With Roxy on the bow and me on the helm, we piloted Sonder slowly via the slim channel between the Kameni islands to a cove full of deep-water non-public moorings for vacationer day boats and, in line with our chart, a shelf with a depth of about 20ft the place we would drop our anchor.
The water, now not a transparent Aegean blue, had turned a milky inexperienced because of the affect of the sulphur springs close by. Whereas looking for the shelf and motoring at about 2 knots, I all of the sudden heard Roxy name again “Wait, how deep is it?”.
I picked my head up from the chart to have a look at our depth sounder and noticed it studying 10ft and shoaling. Glancing overboard I may see a pale rocky backside rising quickly from the milky depths. I threw the engine in full reverse, however was already too late.
Sonder’s keel set free a boring thud and we lurched ahead. We’d grounded ourselves, for the primary time on this facet of the Atlantic, in unmarked shallows off Santorini.
From the bow, Roxy helped direct me to reverse Sonder off the rock shelf again into deeper water, the place we shortly determined to only tie onto a dayboat mooring so we may dive the keel to examine the injury.
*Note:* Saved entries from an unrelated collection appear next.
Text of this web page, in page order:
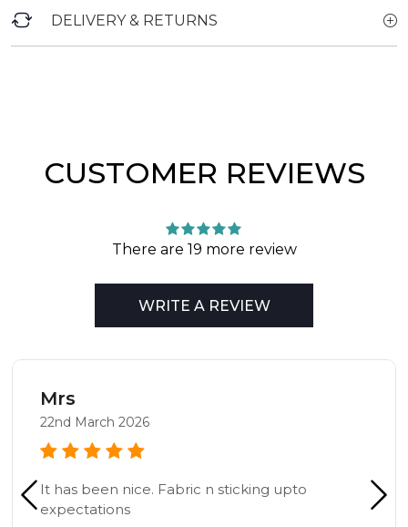
DELIVERY & RETURNS
CUSTOMER REVIEWS
There are 19 more review
WRITE A REVIEW
Mrs
22nd March 2026
It has been nice. Fabric n sticking upto
expectations

Sonder’s encapsulated iron keel runs many of the size of the boat with a lower away for a skeg hung rudder. In different phrases, she’s constructed to brush off a small catastrophe like this and fortunately solely had a couple of shallow gouges within the paint and barrier coat.
Charts are to not be trusted on this space and protecting sharp visible navigation is vital.
After reviving ourselves with a fast swim, we gingerly navigated Sonder the remainder of the way in which via the caldera and across the southern tip to Akrotiri Bay. The mild sloping black sand seashore of this shoreline stands in stark distinction to the immensely deep caldera.
The truth is, the dearth of crowds and relaxed tempo made it really feel like a completely completely different island. The close by taverna, The Dolphins, has a dinghy dock free to make use of for cruisers whereas Akrotiri itself, an historical Minoan metropolis buried by ash from the violent eruption of Santorini round 1600BC, is strolling distance from the anchorage.
Room for all
Ultimately, we want not have apprehensive about Greece being overcrowded; with greater than 6,000 islands, there’s house sufficient for everybody. If you wish to plan for quieter waters, then cruising throughout the shoulder season will be useful, however the space you select will make a a lot greater distinction.
Within the Aegean and Peloponnese, removed from the mega constitution basins (and the place a week-long constitution would require a protracted beat again) there have been comparatively fewer yachts. We discovered secluded anchorages and difficult crusing circumstances that introduced extra rewards than we discovered on the Ionian facet.
Nevertheless, if tying as much as city quays for vigorous nights out is extra your fashion, that may be present in spades within the Ionian and Saronic Gulf. However our most memorable experiences got here from moments of pure spontaneity… and shouldn’t all cruising really feel like an journey?